# Craig From Erie Outfitters



## GaryV311 (Oct 12, 2007)

I had a delivery out in Sheffield and I decided to see what all you guys were talking about. I hear "Go talk to Craig. He'll tell you everything you need to know." Well, I would have to say that I agree 100%! He set me up with all I need to start tying my own egg sacks, and even walked me through how to do it. Plus a new pole! Craig is one of the nicest guy I have ever met. When I was on my way out the door, he gave me a business card and said "Call me even if you just have a few questions." Craig, YOU RULE!!


----------



## ezmarc (Apr 6, 2004)

Ditto

Wish he was closer. He's pretty darn good with the eyes and perch too.


----------



## Free the Fighter (Sep 9, 2007)

Erie Outfitters, is the best bait/tackle shop around. Craig has an unbiased opinion of anyone who walks through his door and trys to help everyone with equipment there using or equipment they are looking into. He'll give the up and downs to every thing he sells, is not afraid to take a moment to answer questions and let put your hands on the equipment. Above all he's honest, people recognize this and is the biggest reason I bypass places like Gander Mnt, The Backpackers Shop, Wal-mart, I'll go to Craig's for my needs to fish, its not isles of junk. All of his stuff is very competitive with the bigger stores if not cheaper plus the added benefit of someone working with you on the proper rigging, or usage of an item. Guess in shorter words he's Good People.
FTF


----------



## GaryV311 (Oct 12, 2007)

Free the Fighter said:


> Guess in shorter words he's Good People.
> FTF


Couldn't agree more!


----------



## Flyfish Dog (Nov 6, 2007)

Very nice guy but wished he still had all that fly tying stuff though.


----------



## B Thomas (Jan 21, 2005)

Craig is top notch- Ive ordered things from him and hes shipped right to my house and was very fair about it. He's always very friendly and personable on the phone and in the store.


----------



## crg (Dec 7, 2006)

Flyfish Dog said:


> Very nice guy but wished he still had all that fly tying stuff though.

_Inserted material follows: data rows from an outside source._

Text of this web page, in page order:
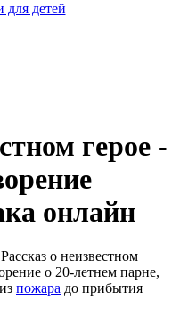
для детей
герое -
онлайн
о неизвестном
о 20-летнем парне,
пожара до прибытия

check out tmf sports shop in ravenna. you will find anything you would ever need for fly tying


----------



## bassin420 (Apr 30, 2004)

crg said:


> check out tmf sports shop in ravenna. you will find anything you would ever need for fly tying


I second that motion! Be warned tho, everytime I go to TMF me and the wife have a money talk afterwards!


----------



## K gonefishin (May 4, 2004)

Craig is an awesome guy period, he is a great guy to deal with. I buy alot of blades for him for harnesses and whatever else I need/want at the time. He is always willing to help anglers with everything period.


----------



## Hardwork (Aug 10, 2004)

Great guy ,Myself and a couple other Charters Captains from the Cleveland area make a few trips a year to see him nothing but helpful every trip


----------



## steelheader007 (Apr 8, 2004)

I miss the guys ,and Frank and his dog. They are great ppl, and I wish book and hook was still around, and as far as that goes did Kames ever put there fly shop back in order?


----------



## Tom/Caleb (Sep 17, 2006)

I have to agree with everyone. I recently moved to Placerville California. Craig shipped me a couple dz. spawn sac. I was having trouble finding them here. I received them within a couple of days and have done fantastic with them out here. good looking out Craig!!!


----------



## keepinitreel (Apr 11, 2004)

Bar none... best around

Request gift certificates from my wife for his shop every year. Gives me a good excuse to go up there.

Worth the drive especially if you are a rookie...one stop shop.


----------